MONITOR: Da Tadić ha ottenuto il sostegno per l’iniziativa REKOM. Lei ha delle aspettative nell’ambito di questa iniziativa anche dal nuovo governo in Serbia i cui rappresentanti erano „parte del problema“ degli anni 90? 

KANDIĆ: Ho paura che quando si tratta di Dačić, lui ha giocato troppo imitando „Slobo“ e che da lui non possiamo aspettarci un riesame critico della politica di Milošević. Nikolić puo’ giocare un rulo importante nell’affrontare il pasato, proprio come qualcuno che aveva contribuito all’euforia nazionale che si era trasformata nel male verso gli altri.
Credo profondamente nella necessita’ di fondare una Commissione regionale che si occuperebbe di vittime e crimini di guerra, nominando tutte le vittime e quindi chiedero’ sostegno anche al nuovo presidente della Serbia. Personalmente, mi aspettavo di piu’ da Boris Tadić, nel senso di un maggiore sostegno, ma lui non e’ nemmeno venuto alla presentazione del primo libro sulla memoria del Kosovo, dedicato a tutte le vittime. Questo libro e’ finora il piu’ grande argomento del perche’ abbiamo bisogno di REKOM.

MONITOR: Come ha vissuto gli attacchi all’iniziativa „il voto con le schede bianche“? 

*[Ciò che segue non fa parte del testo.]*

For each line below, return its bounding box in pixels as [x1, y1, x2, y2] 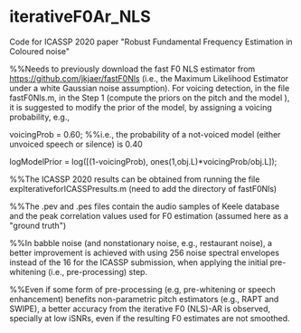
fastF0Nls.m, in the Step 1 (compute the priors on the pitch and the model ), [9, 92, 290, 103]
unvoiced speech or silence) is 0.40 [9, 138, 143, 149]
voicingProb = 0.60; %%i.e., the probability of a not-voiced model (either [9, 128, 281, 139]
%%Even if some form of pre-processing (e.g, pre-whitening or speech [9, 283, 276, 295]
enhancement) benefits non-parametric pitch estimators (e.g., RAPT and [9, 293, 279, 304]
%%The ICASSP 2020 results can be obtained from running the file [9, 174, 260, 185]
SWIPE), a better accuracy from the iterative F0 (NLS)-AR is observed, [9, 303, 271, 314]
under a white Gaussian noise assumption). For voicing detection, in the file [9, 82, 290, 93]
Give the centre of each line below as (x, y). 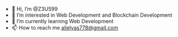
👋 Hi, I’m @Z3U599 (35, 9)
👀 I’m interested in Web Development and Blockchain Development (92, 15)
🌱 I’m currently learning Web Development (62, 21)
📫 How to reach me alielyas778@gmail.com (65, 28)
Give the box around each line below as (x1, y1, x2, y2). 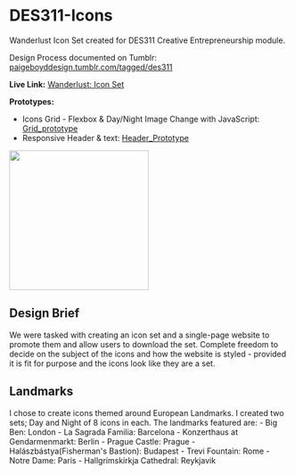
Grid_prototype (21, 122, 78, 134)
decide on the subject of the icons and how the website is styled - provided (9, 348, 287, 359)
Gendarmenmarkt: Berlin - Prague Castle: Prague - (9, 436, 196, 446)
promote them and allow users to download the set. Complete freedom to (9, 338, 279, 349)
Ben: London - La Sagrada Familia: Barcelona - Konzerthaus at (9, 426, 239, 437)
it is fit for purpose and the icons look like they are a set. (9, 358, 216, 369)
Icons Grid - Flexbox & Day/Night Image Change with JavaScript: (21, 113, 260, 124)
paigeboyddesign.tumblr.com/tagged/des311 (9, 62, 173, 72)
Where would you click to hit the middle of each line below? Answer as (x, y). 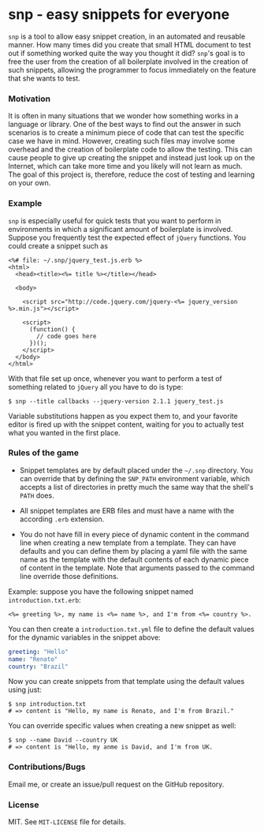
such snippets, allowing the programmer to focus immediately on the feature (132, 69)
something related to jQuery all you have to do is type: (96, 387)
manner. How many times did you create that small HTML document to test (130, 44)
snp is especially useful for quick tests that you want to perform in (115, 220)
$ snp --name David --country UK (63, 740)
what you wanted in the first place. (64, 432)
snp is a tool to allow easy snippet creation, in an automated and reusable (127, 36)
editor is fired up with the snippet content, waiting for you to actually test (126, 424)

KANDIĆ: L’attacco alle „schede bianche“ si e’ trasformato in un attacco contro gli intelettuali „disobbedienti“. Subito dopo la proclamazione della sconfitta elettorale di Boris Tadić ci sono state gravi accuse nei confronti di Vesna Pešić – risultava colpevole per la sconfitta di Tadić e le imputano di aver reso possibile la vittoria di Nikolić. E’ ridicolo perche’ lei aveva solo posto la questione del risultato del governamento di Boris Tadić. Il nostro problema e’ che non si parla di risultati e lei proprio su questo ha avuto un forte appoggio civile. E’ importante per il nuovo presidente sapere che dovra’ presentare pubblicamente i conti relativi ai risultati.